Google Inc., operator of the world’s largest Internet search engine, settled a lawsuit on the brink of trial over a plan for a stock split that shareholders claimed would unfairly allow founders Larry Page and Sergey Brin to strengthen their corporate control.
Lawyers for a Massachusetts pension fund and other investors were scheduled to begin presenting testimony tomorrow in a Delaware court about a stock reclassification that would create a new class of nonvoting shares, court filings show.
The settlement, which must be approved by a judge, clears the way for the split, which had been on hold while the Delaware case was being litigated. The accord provides enhanced board scrutiny of Page’s and Brin’s requests to amend restrictions on their sales of new Class C shares and on company acquisitions funded by more than 10 million shares of the new stock, according to court filings.
“Corporate governance settlements like this one have been viewed as sufficient to justify dismissal of claims in a settlement,” Larry Hamermesh, a Widener University law professor who specializes in Delaware corporate law issues, said in an interview.
Google, based in Mountain View, California, reported first-quarter profit in April that beat analysts’ forecasts as it pushes beyond its roots as an Internet-search business to enter new ad-driven markets, including smartphones, Web services and video. The company’s search and video businesses generated $8.64 billion in revenue for the quarter, up 18 percent from a year earlier, according to Benjamin Schachter, an analyst at Macquarie Securities USA Inc.
Matt Kallman, a Google spokesman, said the company was pleased that it reached a settlement in the Delaware case over the stock-reclassification plan.
“We’ve always believed our founder-led approach gives us the freedom to make long-term bets” on businesses and strategies, Kallman said in an e-mailed statement.

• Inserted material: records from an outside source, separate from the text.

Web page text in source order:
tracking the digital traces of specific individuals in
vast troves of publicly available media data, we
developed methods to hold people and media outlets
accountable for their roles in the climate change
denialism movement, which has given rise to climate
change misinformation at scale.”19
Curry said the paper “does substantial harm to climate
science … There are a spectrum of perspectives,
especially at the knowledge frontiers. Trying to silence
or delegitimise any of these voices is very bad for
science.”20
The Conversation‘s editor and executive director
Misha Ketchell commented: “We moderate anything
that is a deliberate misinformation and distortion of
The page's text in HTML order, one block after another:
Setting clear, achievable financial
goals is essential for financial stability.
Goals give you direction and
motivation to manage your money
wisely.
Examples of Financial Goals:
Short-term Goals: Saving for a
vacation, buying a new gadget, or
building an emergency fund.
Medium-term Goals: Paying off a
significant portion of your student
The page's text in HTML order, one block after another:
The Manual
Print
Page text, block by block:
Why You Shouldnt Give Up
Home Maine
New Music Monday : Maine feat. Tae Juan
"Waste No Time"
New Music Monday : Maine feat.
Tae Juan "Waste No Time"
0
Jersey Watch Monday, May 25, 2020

Unhappy shareholders contended Page and Brin were seeking to use the stock-reclassification plan to unfairly entrench their control of Google, one of the world’s five largest companies by market value, according to data compiled by Bloomberg.

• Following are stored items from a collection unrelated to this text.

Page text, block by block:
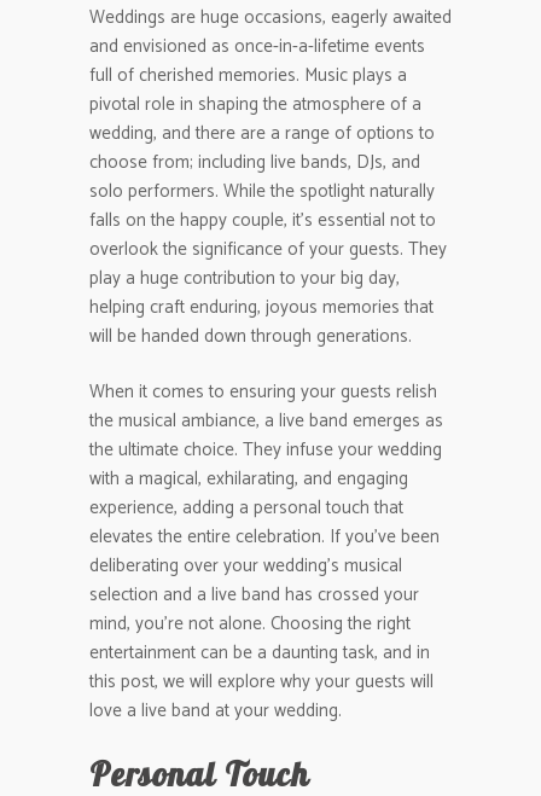
Weddings are huge occasions, eagerly awaited
and envisioned as once-in-a-lifetime events
full of cherished memories. Music plays a
pivotal role in shaping the atmosphere of a
wedding, and there are a range of options to
choose from; including live bands, DJs, and
solo performers. While the spotlight naturally
falls on the happy couple, it’s essential not to
overlook the significance of your guests. They
play a huge contribution to your big day,
helping craft enduring, joyous memories that
will be handed down through generations.
When it comes to ensuring your guests relish
the musical ambiance, a live band emerges as
the ultimate choice. They infuse your wedding
with a magical, exhilarating, and engaging
experience, adding a personal touch that
elevates the entire celebration. If you’ve been
deliberating over your wedding’s musical
selection and a live band has crossed your
mind, you’re not alone. Choosing the right
entertainment can be a daunting task, and in
this post, we will explore why your guests will
love a live band at your wedding.
Personal Touch
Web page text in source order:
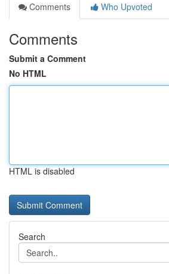
Comments
Who Upvoted
Comments
Submit a Comment
No HTML
HTML is disabled
Search
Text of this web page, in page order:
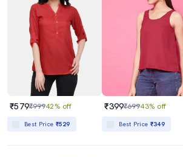
₹579₹99942% off
Best Price ₹529
₹399₹69943% off
Best Price ₹349
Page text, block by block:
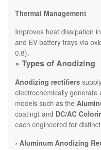
Thermal Management
Improves heat dissipation
and EV battery trays via
0.8).
» Types of Anodizing
Anodizing rectifiers
electrochemically generate
models such as the
coating) and DC/AC
each engineered for
› Aluminum Anodizing

Google said in pretrial filings that the new shares were designed to increase the company’s flexibility in making acquisitions and rewarding employees while properly allowing Page and Brin to maintain control of the company they started in 1998. Google first publicly sold $1.67 billion in shares in August 2004. At the time, it was the largest initial public offering for a Web company.
Under Google’s existing stock structure, its Class A common shares carry one vote while Class B shares carry 10 votes, according to court filings. Page and Brin hold Class B shares that carry more than 56 percent of the company’s voting rights, the filings said. The pair own about 15 percent of the company’s outstanding equity.
Google wants to create Class C shares, which carry no voting rights. All investors would receive a dividend in the form of Class C shares in what amounts to a 2-for-1 stock split, according to the filings.
The Brockton, Massachusetts Retirement Board contended that Google directors erred in backing the reclassification plan because it would allow Page and Brin to reap millions in stock sales without any effect on their voting control.
The Massachusetts pension fund has about $500,000 invested in Google’s shares, the Brockton Enterprise newspaper reported in May 2012.
The fund’s lawyers contended that Google’s common shareholders face dilution of their holdings after the issuance of additional stock for acquisitions or employee compensation. Class C shares also are likely to trade at a discount to Class A shares because of the loss of voting rights, they added.
To address those concerns, directors structured the reclassification to bar Page and Brin from selling Class C shares unless they sell an equal number of Class B super-voting shares, the board’s attorneys said.
Under today’s settlement, if Page or Brin request a waiver of the Class C sale restrictions, it must be considered only by Google’s independent directors and approved by the full board, according to court filings.
“In the event that Google considers using in excess of 10 million shares of Class C stock as consideration for an acquisition, the independent members of the board shall consider the effects on using such shares on Class A shareholders and the company,” the filing added.
Hamermesh said settlements that make changes to a corporation’s stock or governance structure are common when investors’ claims are “relatively weak.”
“This stock-reclassification plan is something that falls under the board’s business judgment and that judgment would be deferred to by the courts,” Hamermesh added.
The case is In re Google Inc. (GOOG) Class C Shareholder Litigation, CA No. 7469, Delaware Chancery Court (Wilmington).